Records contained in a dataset
BEGIN
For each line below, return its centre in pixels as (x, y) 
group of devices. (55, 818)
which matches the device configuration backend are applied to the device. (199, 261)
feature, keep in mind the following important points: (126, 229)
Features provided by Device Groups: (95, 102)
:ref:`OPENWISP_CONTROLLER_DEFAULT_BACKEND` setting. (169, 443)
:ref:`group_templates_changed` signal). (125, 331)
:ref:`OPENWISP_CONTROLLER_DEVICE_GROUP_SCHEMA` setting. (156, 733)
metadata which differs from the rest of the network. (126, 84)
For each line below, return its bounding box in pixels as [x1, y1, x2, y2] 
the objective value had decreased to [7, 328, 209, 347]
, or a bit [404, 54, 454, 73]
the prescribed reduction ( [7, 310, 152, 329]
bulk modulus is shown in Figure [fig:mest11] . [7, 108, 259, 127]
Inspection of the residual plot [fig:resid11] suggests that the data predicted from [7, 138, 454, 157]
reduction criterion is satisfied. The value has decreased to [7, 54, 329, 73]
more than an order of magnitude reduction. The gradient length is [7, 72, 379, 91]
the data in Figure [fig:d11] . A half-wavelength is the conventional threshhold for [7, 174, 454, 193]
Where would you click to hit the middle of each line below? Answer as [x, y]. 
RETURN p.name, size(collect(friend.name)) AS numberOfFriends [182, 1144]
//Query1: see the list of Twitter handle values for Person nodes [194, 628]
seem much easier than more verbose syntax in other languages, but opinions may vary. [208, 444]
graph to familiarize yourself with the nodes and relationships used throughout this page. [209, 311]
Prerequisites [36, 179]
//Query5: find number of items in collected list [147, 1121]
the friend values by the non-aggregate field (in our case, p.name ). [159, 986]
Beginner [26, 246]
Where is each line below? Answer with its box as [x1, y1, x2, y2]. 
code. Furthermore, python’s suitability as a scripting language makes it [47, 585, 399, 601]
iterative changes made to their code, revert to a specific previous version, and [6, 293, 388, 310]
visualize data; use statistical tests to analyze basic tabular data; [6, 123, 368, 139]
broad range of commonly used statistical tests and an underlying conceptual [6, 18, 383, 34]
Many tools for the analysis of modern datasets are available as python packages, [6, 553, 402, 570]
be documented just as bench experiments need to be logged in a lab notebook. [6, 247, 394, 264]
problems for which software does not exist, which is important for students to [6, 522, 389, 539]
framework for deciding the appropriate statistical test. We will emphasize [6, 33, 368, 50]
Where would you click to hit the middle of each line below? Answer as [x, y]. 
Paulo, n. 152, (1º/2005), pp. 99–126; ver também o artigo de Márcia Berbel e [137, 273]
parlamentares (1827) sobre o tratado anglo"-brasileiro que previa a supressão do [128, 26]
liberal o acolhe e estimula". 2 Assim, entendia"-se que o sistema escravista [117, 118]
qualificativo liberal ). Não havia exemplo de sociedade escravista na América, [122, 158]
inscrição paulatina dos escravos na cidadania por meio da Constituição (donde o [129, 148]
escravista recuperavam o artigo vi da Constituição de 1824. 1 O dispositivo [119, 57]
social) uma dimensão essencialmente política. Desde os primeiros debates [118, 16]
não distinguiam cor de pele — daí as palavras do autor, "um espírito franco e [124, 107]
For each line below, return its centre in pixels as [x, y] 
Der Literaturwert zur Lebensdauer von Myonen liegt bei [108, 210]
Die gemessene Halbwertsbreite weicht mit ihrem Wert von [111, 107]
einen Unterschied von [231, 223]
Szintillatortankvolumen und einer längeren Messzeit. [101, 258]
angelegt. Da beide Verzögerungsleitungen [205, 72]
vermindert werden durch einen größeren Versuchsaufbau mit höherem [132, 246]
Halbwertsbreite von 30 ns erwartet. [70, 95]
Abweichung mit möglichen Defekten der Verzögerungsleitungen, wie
END
Description of the task: Output all of the data exactly.

Solution to the exercise:
For each line below, return its centre in pixels as (x, y) 
group of devices. (55, 818)
which matches the device configuration backend are applied to the device. (199, 261)
feature, keep in mind the following important points: (126, 229)
Features provided by Device Groups: (95, 102)
:ref:`OPENWISP_CONTROLLER_DEFAULT_BACKEND` setting. (169, 443)
:ref:`group_templates_changed` signal). (125, 331)
:ref:`OPENWISP_CONTROLLER_DEVICE_GROUP_SCHEMA` setting. (156, 733)
metadata which differs from the rest of the network. (126, 84)
For each line below, return its bounding box in pixels as [x1, y1, x2, y2] 
the objective value had decreased to [7, 328, 209, 347]
, or a bit [404, 54, 454, 73]
the prescribed reduction ( [7, 310, 152, 329]
bulk modulus is shown in Figure [fig:mest11] . [7, 108, 259, 127]
Inspection of the residual plot [fig:resid11] suggests that the data predicted from [7, 138, 454, 157]
reduction criterion is satisfied. The value has decreased to [7, 54, 329, 73]
more than an order of magnitude reduction. The gradient length is [7, 72, 379, 91]
the data in Figure [fig:d11] . A half-wavelength is the conventional threshhold for [7, 174, 454, 193]
Where would you click to hit the middle of each line below? Answer as [x, y]. 
RETURN p.name, size(collect(friend.name)) AS numberOfFriends [182, 1144]
//Query1: see the list of Twitter handle values for Person nodes [194, 628]
seem much easier than more verbose syntax in other languages, but opinions may vary. [208, 444]
graph to familiarize yourself with the nodes and relationships used throughout this page. [209, 311]
Prerequisites [36, 179]
//Query5: find number of items in collected list [147, 1121]
the friend values by the non-aggregate field (in our case, p.name ). [159, 986]
Beginner [26, 246]
Where is each line below? Answer with its box as [x1, y1, x2, y2]. 
code. Furthermore, python’s suitability as a scripting language makes it [47, 585, 399, 601]
iterative changes made to their code, revert to a specific previous version, and [6, 293, 388, 310]
visualize data; use statistical tests to analyze basic tabular data; [6, 123, 368, 139]
broad range of commonly used statistical tests and an underlying conceptual [6, 18, 383, 34]
Many tools for the analysis of modern datasets are available as python packages, [6, 553, 402, 570]
be documented just as bench experiments need to be logged in a lab notebook. [6, 247, 394, 264]
problems for which software does not exist, which is important for students to [6, 522, 389, 539]
framework for deciding the appropriate statistical test. We will emphasize [6, 33, 368, 50]
Where would you click to hit the middle of each line below? Answer as [x, y]. 
Paulo, n. 152, (1º/2005), pp. 99–126; ver também o artigo de Márcia Berbel e [137, 273]
parlamentares (1827) sobre o tratado anglo"-brasileiro que previa a supressão do [128, 26]
liberal o acolhe e estimula". 2 Assim, entendia"-se que o sistema escravista [117, 118]
qualificativo liberal ). Não havia exemplo de sociedade escravista na América, [122, 158]
inscrição paulatina dos escravos na cidadania por meio da Constituição (donde o [129, 148]
escravista recuperavam o artigo vi da Constituição de 1824. 1 O dispositivo [119, 57]
social) uma dimensão essencialmente política. Desde os primeiros debates [118, 16]
não distinguiam cor de pele — daí as palavras do autor, "um espírito franco e [124, 107]
For each line below, return its centre in pixels as [x, y] 
Der Literaturwert zur Lebensdauer von Myonen liegt bei [108, 210]
Die gemessene Halbwertsbreite weicht mit ihrem Wert von [111, 107]
einen Unterschied von [231, 223]
Szintillatortankvolumen und einer längeren Messzeit. [101, 258]
angelegt. Da beide Verzögerungsleitungen [205, 72]
vermindert werden durch einen größeren Versuchsaufbau mit höherem [132, 246]
Halbwertsbreite von 30 ns erwartet. [70, 95]
Abweichung mit möglichen Defekten der Verzögerungsleitungen, wie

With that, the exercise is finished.